= WORK TASK =
Whenever a line in this data holds the word "decreases", report that line in full.

= SUPPLIED DATA =
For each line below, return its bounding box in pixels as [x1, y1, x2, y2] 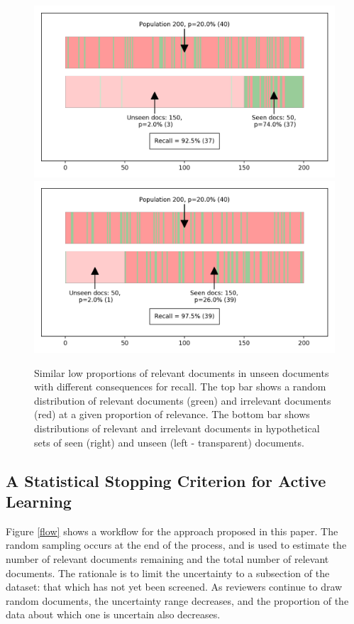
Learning [6, 490, 72, 512]
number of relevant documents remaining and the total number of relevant [6, 551, 329, 566]
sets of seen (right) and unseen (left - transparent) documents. [34, 434, 304, 449]
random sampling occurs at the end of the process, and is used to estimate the [6, 537, 347, 552]
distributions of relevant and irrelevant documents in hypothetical [34, 421, 320, 435]
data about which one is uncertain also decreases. [6, 607, 221, 622]
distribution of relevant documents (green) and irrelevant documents [34, 393, 331, 407]
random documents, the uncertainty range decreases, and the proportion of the [6, 593, 349, 608]
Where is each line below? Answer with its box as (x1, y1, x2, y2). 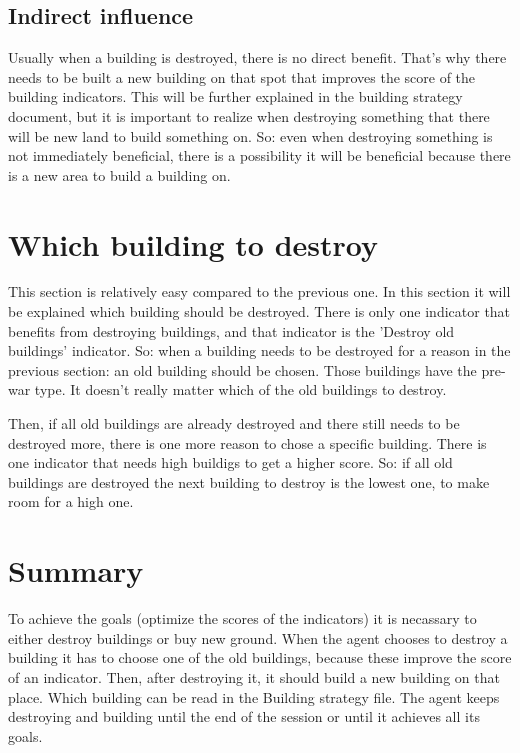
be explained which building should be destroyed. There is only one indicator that (8, 301, 511, 322)
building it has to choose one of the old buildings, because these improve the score (8, 647, 512, 668)
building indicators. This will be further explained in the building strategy (8, 86, 463, 107)
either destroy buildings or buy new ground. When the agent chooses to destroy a (8, 627, 508, 648)
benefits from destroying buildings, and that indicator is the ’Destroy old (8, 320, 455, 341)
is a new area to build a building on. (8, 164, 231, 185)
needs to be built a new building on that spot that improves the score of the (8, 66, 476, 87)
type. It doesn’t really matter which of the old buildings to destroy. (34, 379, 447, 400)
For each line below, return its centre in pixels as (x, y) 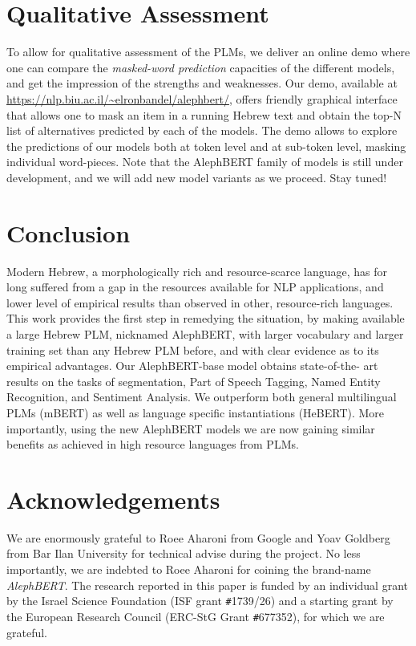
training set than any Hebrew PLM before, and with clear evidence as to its (193, 349)
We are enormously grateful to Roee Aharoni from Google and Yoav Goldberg (198, 537)
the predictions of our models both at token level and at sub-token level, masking (206, 146)
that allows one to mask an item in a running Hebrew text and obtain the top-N (204, 114)
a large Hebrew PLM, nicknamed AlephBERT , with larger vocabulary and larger (205, 333)
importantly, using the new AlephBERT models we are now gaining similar (191, 428)
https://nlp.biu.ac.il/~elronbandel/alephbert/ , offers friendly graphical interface (202, 98)
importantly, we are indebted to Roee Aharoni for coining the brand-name (189, 569)
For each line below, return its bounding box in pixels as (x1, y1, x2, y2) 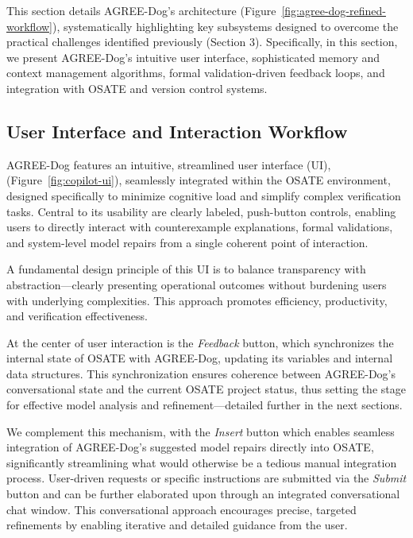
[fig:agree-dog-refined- (281, 2, 386, 18)
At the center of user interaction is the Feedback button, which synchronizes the (6, 334, 394, 350)
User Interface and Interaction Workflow (6, 118, 348, 143)
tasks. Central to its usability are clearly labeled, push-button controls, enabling (6, 203, 396, 219)
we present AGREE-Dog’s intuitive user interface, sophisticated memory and (6, 48, 380, 65)
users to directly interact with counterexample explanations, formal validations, (6, 219, 393, 235)
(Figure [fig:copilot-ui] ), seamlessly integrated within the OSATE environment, (6, 172, 391, 188)
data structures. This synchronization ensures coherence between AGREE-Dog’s (6, 365, 396, 381)

= TASK ANSWER =
data about which one is uncertain also decreases. [6, 607, 221, 622]
random documents, the uncertainty range decreases, and the proportion of the [6, 593, 349, 608]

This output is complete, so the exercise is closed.